“… the development of a device suitable for percutaneous insertion, which is a functional equivalent of the present spring guide but capable of externally controlled concentric expansion over a suitable portion of its length.”
Coronary artery stents were envisioned by two of the founding fathers of coronary artery intervention, Drs. Charles T. Dotter and Melvin Judkins. In 1964, they described a transluminal approach with rigid dilators for the treatment of patients with critical limb ischemia . Dr. Dotter took almost two decades to describe the first percutaneous placement of nitinol coil stents for the nonoperative restoration and maintenance of patency of blood vessels and biliary ducts . Dr. Jacques Puel, however, is credited for the implantation of the first coronary artery stent in March 1986, and the first report, which was published in the same year, on the clinical use of stents for the prevention of occlusion and restenosis after transluminal angioplasty in 19 patients belongs to Drs. Ulrich Sigwart and Jacques Puel . The Cook Inc. Gianturco-Roubin Flex-Stent™ was the first coronary stent approved by the US Food and Drug Administration (FDA) in May 1993 for “chronic placement in a coronary artery or graft to obtain vessel patency in the treatment of acute or threatened closure associated with an interventional procedure.” However, the stent was frequently used for additional nonapproved indications, including the treatment of restenosis, early recoil, high-risk lesions, and the treatment of primary (de novo) lesions in an attempt to improve the clinical outcome in these different settings. After a lengthy seven-year development process by Drs. Julio Palmaz and Richard Schatz, the FDA approved the Palmaz-Schatz® stainless steel stent in August of 1994. In its first year alone, the Palmaz-Schatz stent was implanted in more than 100,000 patients in the United States.
Bare metal stents (BMS) clearly helped reduce the incidence of elastic recoil and restenosis after balloon angioplasty. Two landmark studies, the BElgian NEtherlands Stent study (BENESTENT) and the STent REStenosis Study (STRESS), demonstrated the clear superiority of BMS over balloon angioplasty, and by 1999, BMS were used in 85% of all coronary interventions. However, long-term follow-up revealed a 10–40% incidence of in-stent restenosis with significant morbidity and mortality . It took 15 years after the first stent was deployed and numerous studies with different metals, alloys, drugs, devices, and strategies to find and develop a stent that would have lower restenosis rates. In January 2001, Dr. Eduardo Sousa and colleagues described 30 patients electively treated with 2 different formulations of sirolimus-coated stents. At 4 months angiographic and 8 months clinical follow-up, there were no cases of in-stent restenosis, and in April 2003, the CYPHER® sirolimus-eluting coronary stent was approved by the FDA. Numerous randomized, controlled studies showed a significant reduction in in-stent restenosis and target vessel revascularization compared with BMS. The TAXUS® paclitaxel-eluting stent was approved by the FDA one year later, and several studies confirmed its efficacy against BMS in low-risk patients with noncomplex coronary artery disease.

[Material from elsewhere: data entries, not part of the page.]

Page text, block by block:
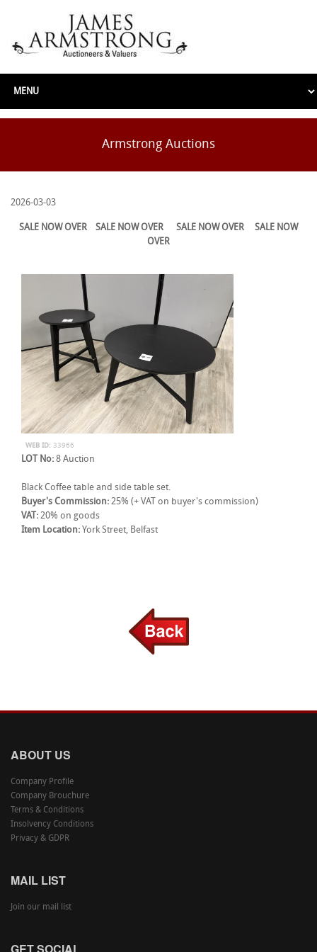
Armstrong Auctions
2026-03-03
SALE NOW OVER SALE NOW OVER SALE NOW OVER
SALE NOW
OVER
WEB ID: 33966
LOT No: 8 Auction
Black Coffee table and side table set.
Buyer's Commission: 25% (+ VAT on buyer's commission)
VAT: 20% on goods
Item Location: York Street, Belfast
ABOUT US
Company Profile
Company Brouchure
Terms & Conditions
Insolvency Conditions
Privacy & GDPR
MAIL LIST
Join our mail list
GET SOCIAL

Although in-stent restenosis, the nemesis of every interventional cardiologist in the late 1990s, seemed to have been finally defeated, drug-eluting stents (DES) did not send BMS to the graveyard of interventional cardiology technology. A high initial list price, uncertainty over the long-term safety, concerns over delayed healing, and very late stent thrombosis associated with high mortality rates led to a significant drop in the use of DES from more than 90% to 64% and a resurgence of the use of BMS in 2007 . Although most of these issues and concerns were eventually discarded with the advent of newer and safer second-generation DES, BMS are still frequently used in our daily practice.

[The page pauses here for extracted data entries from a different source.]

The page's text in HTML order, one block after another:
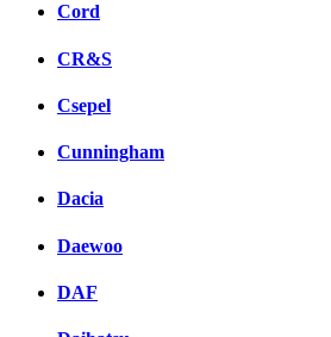
Cord
CR&S
Csepel
Cunningham
Dacia
Daewoo
DAF

In this issue, Wang et al present the 9 months angiographic and 1 year clinical outcomes of 328 patients treated with 337 OMEGA® (Boston Scientific Corporation, Marlborough, MA) coronary artery stents. The OMEGA BMS is a platinum-chromium, thin-strut (81 μm), balloon-expandable, laser-cut BMS that was approved by the FDA in 2014 and is commercialized as the REBEL™ stent (albeit some structural design changes). OMEGA was a single-arm registry performed in 22 sites in the United States and 15 sites in Europe that enrolled 328 patients between October 2011 and January 2013. As usually seen in these studies, this was a low-risk population with simple coronary artery lesions. Target lesion failure, the primary outcome of the study, was seen in 12.8% of patients at 1 year, mainly driven by an 8.4% target lesion revascularization rate and a 1.9% all-cause mortality rate. These rates seem comparable to those seen with the two other currently commercially available BMS in the United States ( Fig. 1 ) . The slightly higher mortality rate observed in this study (1.8% at 9 months and 1.9% at 12 months) is somewhat concerning, but the relative small sample size is one of the main limitations of the study as clearly stated by Dr. Wang and colleagues. Also, it would have been of great value to understand the rationale for the use of BMS in these patients.